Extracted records
/---

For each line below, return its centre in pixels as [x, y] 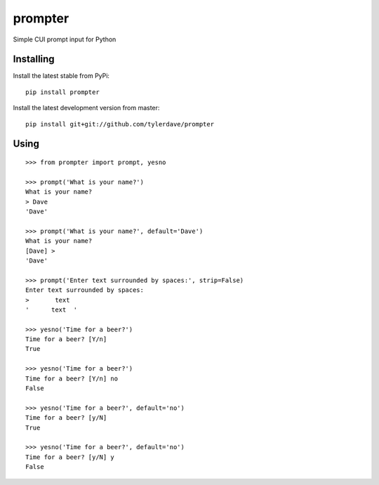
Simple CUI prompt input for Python [65, 39]
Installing [34, 59]
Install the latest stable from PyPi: [61, 76]
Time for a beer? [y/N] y [70, 457]
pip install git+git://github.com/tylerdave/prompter [120, 124]
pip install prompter [62, 92]
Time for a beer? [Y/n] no [72, 378]
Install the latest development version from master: [86, 108]
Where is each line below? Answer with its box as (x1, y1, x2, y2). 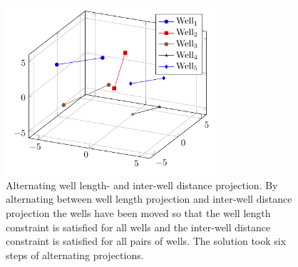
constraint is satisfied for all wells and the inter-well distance (6, 219, 271, 234)
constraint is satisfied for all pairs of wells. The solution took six (6, 233, 287, 248)
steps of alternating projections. (6, 247, 144, 262)
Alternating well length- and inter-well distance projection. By (6, 177, 278, 192)
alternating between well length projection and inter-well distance (6, 191, 292, 206)
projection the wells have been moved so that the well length (6, 205, 271, 220)
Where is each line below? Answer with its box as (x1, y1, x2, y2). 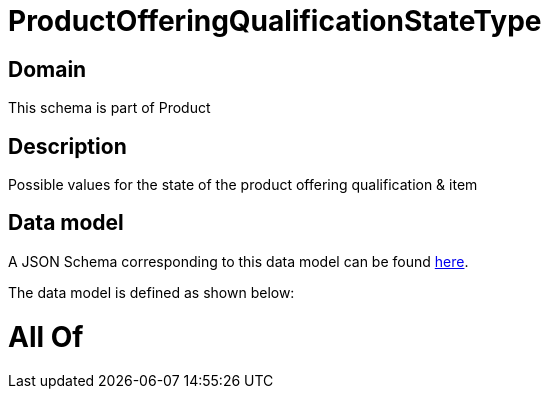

\---

> **WHAT IS BEING ASKED**:
A faithful copy of the records above is needed, with the pictures left out.

> **RESULT OF THIS EXERCISE**:
For each line below, return its centre in pixels as [x, y] 
Simple CUI prompt input for Python [65, 39]
Installing [34, 59]
Install the latest stable from PyPi: [61, 76]
Time for a beer? [y/N] y [70, 457]
pip install git+git://github.com/tylerdave/prompter [120, 124]
pip install prompter [62, 92]
Time for a beer? [Y/n] no [72, 378]
Install the latest development version from master: [86, 108]
Where is each line below? Answer with its box as (x1, y1, x2, y2). 
constraint is satisfied for all wells and the inter-well distance (6, 219, 271, 234)
constraint is satisfied for all pairs of wells. The solution took six (6, 233, 287, 248)
steps of alternating projections. (6, 247, 144, 262)
Alternating well length- and inter-well distance projection. By (6, 177, 278, 192)
alternating between well length projection and inter-well distance (6, 191, 292, 206)
projection the wells have been moved so that the well length (6, 205, 271, 220)
Where is each line below? Answer with its box as (x1, y1, x2, y2). 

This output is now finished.